Entscheidungsstichwort (Thema)

Einkommensteuer, Lohnsteuer, Kirchensteuer

 

Leitsatz (amtlich)

Die Kinderermäßigung nach § 32 Abs. 4 Ziff. 3 EStG steht einem Steuerpflichtigen zu, wenn er beim Vorliegen der sonstigen Voraussetzungen die Kosten des Unterhalts und der Berufsausbildung des Kindes im wesentlichen trägt.

Ein Anspruch auf Kinderermäßigung nach § 32 Abs. 4 Ziff. 3 EStG besteht nicht, wenn das Kind Einkünfte in einer solchen Höhe hat, daß es daraus die Kosten des Unterhalts und der Berufsausbildung bestreiten kann.

Das Vorhandensein von Kindesvermögen ist solange unschädlich, als es nicht übermäßig groß und beim überschreiten dieser nach den Verhältnissen des einzelnen Falles festzustellenden Grenze nicht leicht verwertbar ist.

 

Normenkette

EStG § 32 Abs. 4 Ziff. 3, § 32/2/2

 

Tatbestand

Streitig ist die Anwendung des § 32 Abs. 4 Ziff. 3 des Einkommensteuergesetzes (EStG) 1948 und 1949 bei eigenen Einkünften des Kindes. Nach dieser Vorschrift wird auf Antrag für Kinder, die im Veranlagungszeitraum mindestens vier Monate das 25. Lebensjahr noch nicht vollendet hatten und während dieser Zeit auf Kosten des Steuerpflichtigen (Stpfl.) unterhalten und für einen Beruf ausgebildet worden sind, Kinderermäßigung gewährt.

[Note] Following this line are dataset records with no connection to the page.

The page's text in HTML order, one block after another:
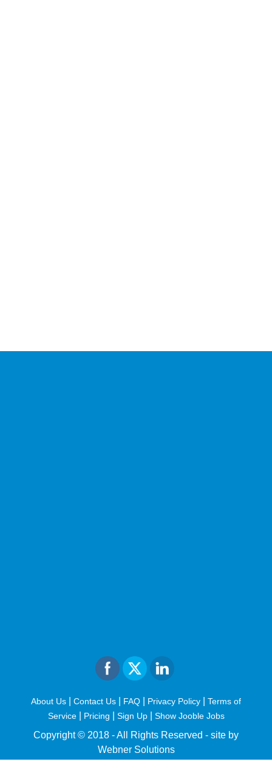
About Us Contact Us FAQ Privacy Policy
Terms of
Service| Pricing Sign Up Show Jooble Jobs
Copyright © 2018 - All Rights Reserved - site by
Webner Solutions
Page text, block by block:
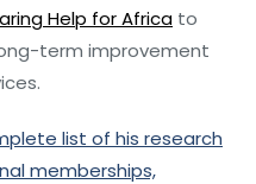
Help for Africa to
term improvement
list of his research
memberships,
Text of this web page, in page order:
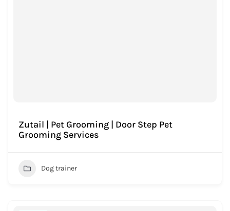
Zutail | Pet Grooming | Door Step Pet
Grooming Services
Dog trainer
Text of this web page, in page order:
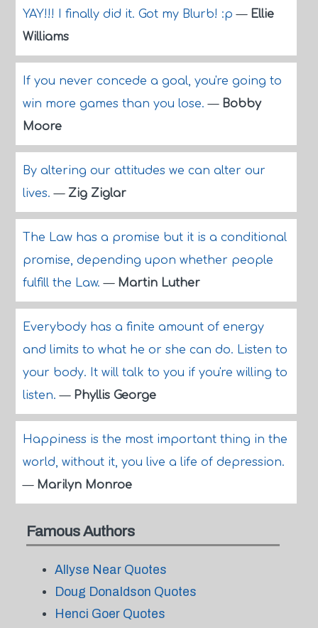
YAY!!! I finally did it. Got my Blurb! :p— Ellie
Williams
If you never concede a goal, you're going to
win more games than you lose.— Bobby
Moore
By altering our attitudes we can alter our
lives.— Zig Ziglar
The Law has a promise but it is a conditional
promise, depending upon whether people
fulfill the Law.— Martin Luther
Everybody has a finite amount of energy
and limits to what he or she can do. Listen to
your body. It will talk to you if you're willing to
listen.— Phyllis George
Happiness is the most important thing in the
world, without it, you live a life of depression.
— Marilyn Monroe
Famous Authors
Allyse Near Quotes
Doug Donaldson Quotes
Henci Goer Quotes
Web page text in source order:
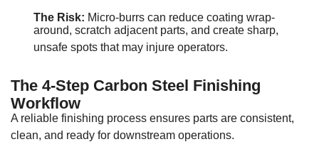
The Risk: Micro-burrs can reduce coating wrap-
around, scratch adjacent parts, and create sharp,
unsafe spots that may injure operators.
The 4-Step Carbon Steel Finishing
Workflow
A reliable finishing process ensures parts are consistent,
clean, and ready for downstream operations.

Der Stpfl. beantragte für seinen am 21. Mai 1927 geborenen Sohn, der in den hier in Betracht kommenden Steuerabschnitten II/1948 und 1949 Betriebswirtschaftslehre studierte und für den Beruf eines Diplom-Kaufmanns ausgebildet wurde, Kinderermäßigung. Die Netto-Einkünfte des Sohnes gab der Stpfl. für II/1948 mit 546 DM (brutto 910 DM), für 1949 mit 688 DM (brutto 1.395 DM) an; eine Einkommensteuerveranlagung des Sohnes hat wegen Nichterreichens der Freigrenze nicht stattgefunden. Das ursprünglich mit 36.000 DM veranlagte Vermögen ist nach der unwidersprochen gebliebenen Angabe des Stpfl. auf 17.000 DM berichtigt worden; es besteht aus seit 1946 ertraglosen Wertpapieren und verzinslichen Forderungen.

Das Finanzamt hat die Kinderermäßigung unter Berufung auf Abschn. 197 Abs. 5 der Einkommensteuer-Richtlinien (EStR) II/1948 und 1949 versagt. Diese Regelung, nach der eigene Einnahmen des Kindes bis zu 92 DM im Monat die Gewährung der Kinderermäßigung nicht ausschließen, enthält nach seiner Auffassung eine Vergünstigung gegenüber dem Gesetz. Dieses wolle für Kinder nach Vollendung des 18. Lebensjahres keine Kinderermäßigung zulassen, die mit eigenen Einnahmen die Kosten für Unterhalt und Berufsausbildung bestreiten könnten. Da die Einnahmen des Sohnes des Stpfl. die in den EStR bestimmte Grenze überschritten hätten, sei eine Kinderermäßigung nicht gerechtfertigt.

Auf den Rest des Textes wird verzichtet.